Age-related impairment of HDL-mediated cholesterol efflux

Hicham Berrougui, Maxim Isabelle, Martin Cloutier, Guillaume Grenier, and Abdelouahed Khalil

Medicine, University of Sherbrooke, Sherbrooke, Quebec J1H 4C4

Corresponding Author: abdelouahed.khalil{at}USherbrooke.ca

Our aim of this study was to investigate the effect of aging on the capacity of high-density lipoproteins (HDL) to promote reverse cholesterol transport (RCT). HDL were isolated from plasma of young (Y-HDL) and elderly (E-HDL) subjects. HDL-mediated cholesterol efflux was studied using THP1 and J774 macrophages. Our results show that E-HDL present a lower capacity to promote cholesterol efflux than Y-HDL (41.7 ± 1.4 % vs. 49.0 ± 2.2 % respectively, p=0.013).

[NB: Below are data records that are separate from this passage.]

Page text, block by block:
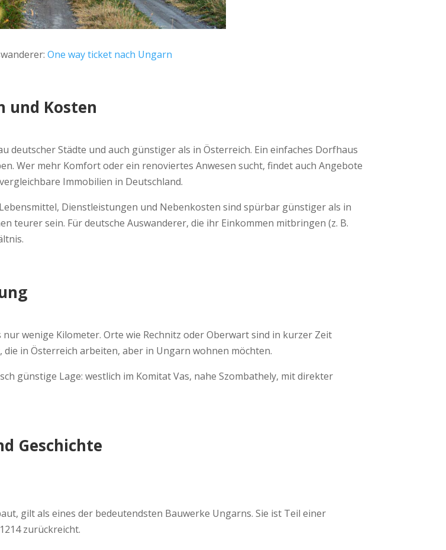
One way ticket nach Ungarn
und Kosten
deutscher Städte und auch günstiger als in Österreich. Ein einfaches Dorfhaus
Wer mehr Komfort oder ein renoviertes Anwesen sucht, findet auch Angebote
Immobilien in Deutschland.
Dienstleistungen und Nebenkosten sind spürbar günstiger als in
sein. Für deutsche Auswanderer, die ihr Einkommen mitbringen (z. B.
wenige Kilometer. Orte wie Rechnitz oder Oberwart sind in kurzer Zeit
in Österreich arbeiten, aber in Ungarn wohnen möchten.
günstige Lage: westlich im Komitat Vas, nahe Szombathely, mit direkter
Geschichte
gilt als eines der bedeutendsten Bauwerke Ungarns. Sie ist Teil einer
zurückreicht.
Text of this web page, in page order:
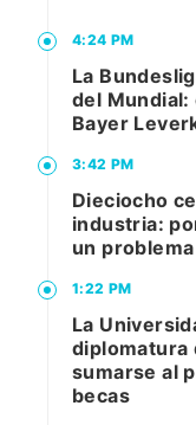
4:24 PM
La
del Mundial:
Bayer
3:42 PM
Dieciocho
industria:
un
1:22 PM
La
diplomatura
sumarse al
becas
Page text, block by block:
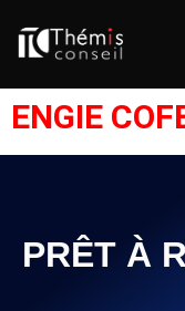
ENGIE
PRÊT À
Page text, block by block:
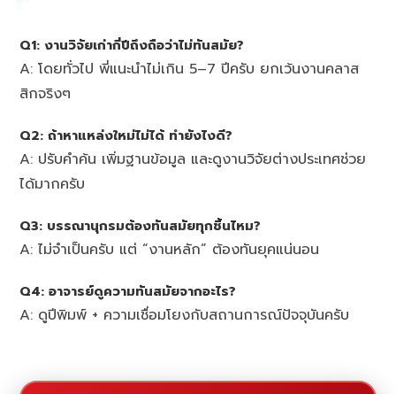
Q1: งานวิจัยเก่ากี่ปีถึงถือว่าไม่ทันสมัย?
A: โดยทั่วไป พี่แนะนำไม่เกิน 5–7 ปีครับ ยกเว้นงานคลาส
สิกจริงๆ
Q2: ถ้าหาแหล่งใหม่ไม่ได้ ทำยังไงดี?
A: ปรับคำค้น เพิ่มฐานข้อมูล และดูงานวิจัยต่างประเทศช่วย
ได้มากครับ
Q3: บรรณานุกรมต้องทันสมัยทุกชิ้นไหม?
A: ไม่จำเป็นครับ แต่ “งานหลัก” ต้องทันยุคแน่นอน
Q4: อาจารย์ดูความทันสมัยจากอะไร?
A: ดูปีพิมพ์ + ความเชื่อมโยงกับสถานการณ์ปัจจุบันครับ

Reduction in the HDL-mediated cholesterol efflux capacity with aging was more significant with HDL3 than HDL2 (Y-HDL3: 57.3 ± 1 % vs. E-HDL3: 50.9 ± 2 %, p=0.012). Moreover, our results show that the ABCA-1-mediated cholesterol efflux is the more affected pathway in the cholesterol removing capacity. Interestingly, the composition and structure of HDL revealed a reduction in the phosphatidylcholine/sphingomyelin (PC/SPM) ratio (E-HDL: 32.7 ± 2.7 vs. Y-HDL: 40.0 ± 1.9 vs. p = 0.029) and in the phospholipidic-layer membrane fluidity in E-HDL as compared to Y-HDL as well as an alteration in the apoA-I structure and charge. In conclusion, our results shown that elderly-derived HDL present a reduced capacity to promote cholesterol efflux, principally through the ABCA-1 pathway, and this may explain the increase of the incidence of cardiovascular diseases observed during aging.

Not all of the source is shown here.